Given entries —
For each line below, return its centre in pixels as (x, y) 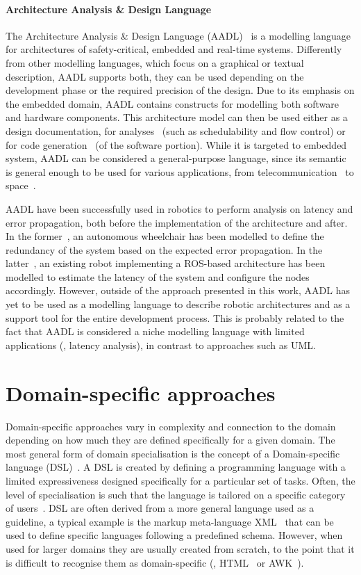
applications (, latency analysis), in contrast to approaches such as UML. (161, 345)
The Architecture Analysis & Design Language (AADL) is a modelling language (178, 35)
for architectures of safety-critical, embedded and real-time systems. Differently (174, 49)
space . (21, 185)
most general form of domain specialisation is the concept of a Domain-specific (173, 453)
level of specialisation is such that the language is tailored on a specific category (176, 494)
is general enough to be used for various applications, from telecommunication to (180, 171)
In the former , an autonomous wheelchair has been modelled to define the (165, 236)
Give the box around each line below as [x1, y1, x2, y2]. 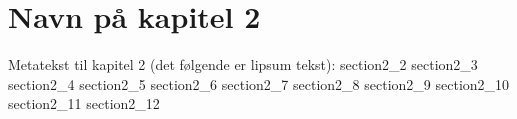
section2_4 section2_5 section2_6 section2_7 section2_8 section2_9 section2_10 [8, 73, 510, 94]
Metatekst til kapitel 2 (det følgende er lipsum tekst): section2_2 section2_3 [8, 54, 478, 75]
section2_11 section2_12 [8, 93, 160, 114]
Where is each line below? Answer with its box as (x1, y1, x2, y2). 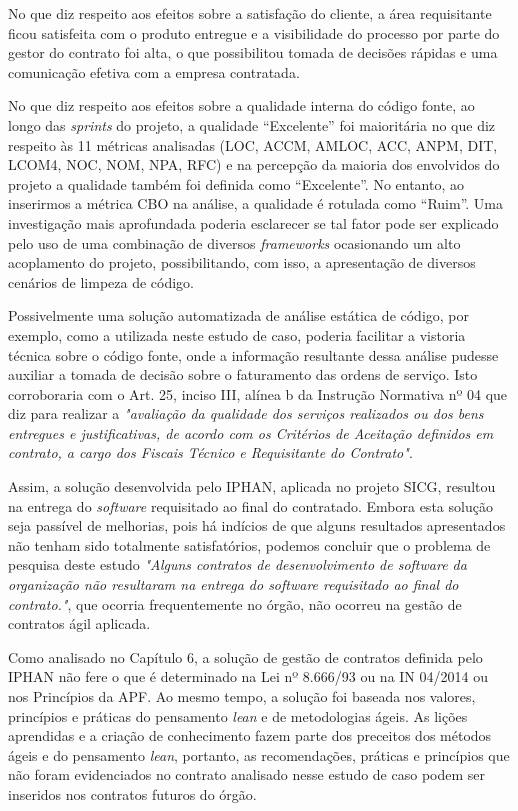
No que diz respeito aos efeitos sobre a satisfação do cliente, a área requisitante (8, 3, 492, 23)
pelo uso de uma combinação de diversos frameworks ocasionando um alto (8, 232, 461, 253)
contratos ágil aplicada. (8, 613, 151, 634)
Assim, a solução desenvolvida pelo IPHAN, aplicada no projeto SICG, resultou (8, 476, 496, 497)
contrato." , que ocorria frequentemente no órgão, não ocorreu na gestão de (8, 593, 462, 614)
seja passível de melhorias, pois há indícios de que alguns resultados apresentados (8, 515, 506, 536)
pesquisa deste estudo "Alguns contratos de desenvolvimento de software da (8, 554, 467, 575)
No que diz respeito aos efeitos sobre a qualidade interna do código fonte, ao (8, 95, 475, 116)
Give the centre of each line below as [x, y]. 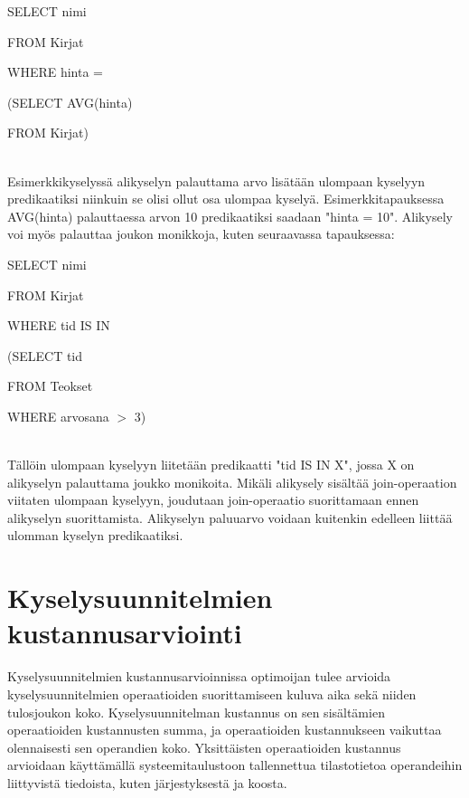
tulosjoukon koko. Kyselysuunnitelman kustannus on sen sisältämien [196, 712]
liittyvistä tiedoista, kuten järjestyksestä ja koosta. [147, 782]
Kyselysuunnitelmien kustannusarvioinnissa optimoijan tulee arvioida [199, 676]
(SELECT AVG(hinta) [70, 102]
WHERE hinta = [55, 72]
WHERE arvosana [58, 416]
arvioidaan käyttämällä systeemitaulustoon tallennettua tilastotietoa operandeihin [235, 765]
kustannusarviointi [125, 633]
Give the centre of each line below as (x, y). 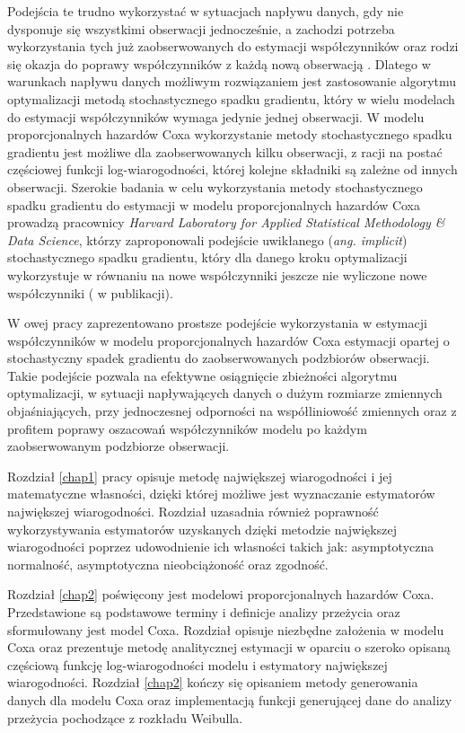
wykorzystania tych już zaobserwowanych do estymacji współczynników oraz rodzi (233, 46)
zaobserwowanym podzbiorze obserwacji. (118, 446)
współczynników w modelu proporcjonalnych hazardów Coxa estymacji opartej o (228, 340)
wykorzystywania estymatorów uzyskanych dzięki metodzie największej (202, 529)
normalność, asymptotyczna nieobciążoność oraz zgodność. (168, 564)
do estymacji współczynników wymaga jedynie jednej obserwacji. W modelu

Action item — Give exactly the lines above that run from the line with "In the former" to the line with "pelo uso de", both included, leaving every picture out.

Output —
In the former , an autonomous wheelchair has been modelled to define the (165, 236)
Give the box around each line below as [x1, y1, x2, y2]. 
section2_4 section2_5 section2_6 section2_7 section2_8 section2_9 section2_10 [8, 73, 510, 94]
Metatekst til kapitel 2 (det følgende er lipsum tekst): section2_2 section2_3 [8, 54, 478, 75]
section2_11 section2_12 [8, 93, 160, 114]
Where is each line below? Answer with its box as (x1, y1, x2, y2). 
No que diz respeito aos efeitos sobre a satisfação do cliente, a área requisitante (8, 3, 492, 23)
pelo uso de uma combinação de diversos frameworks ocasionando um alto (8, 232, 461, 253)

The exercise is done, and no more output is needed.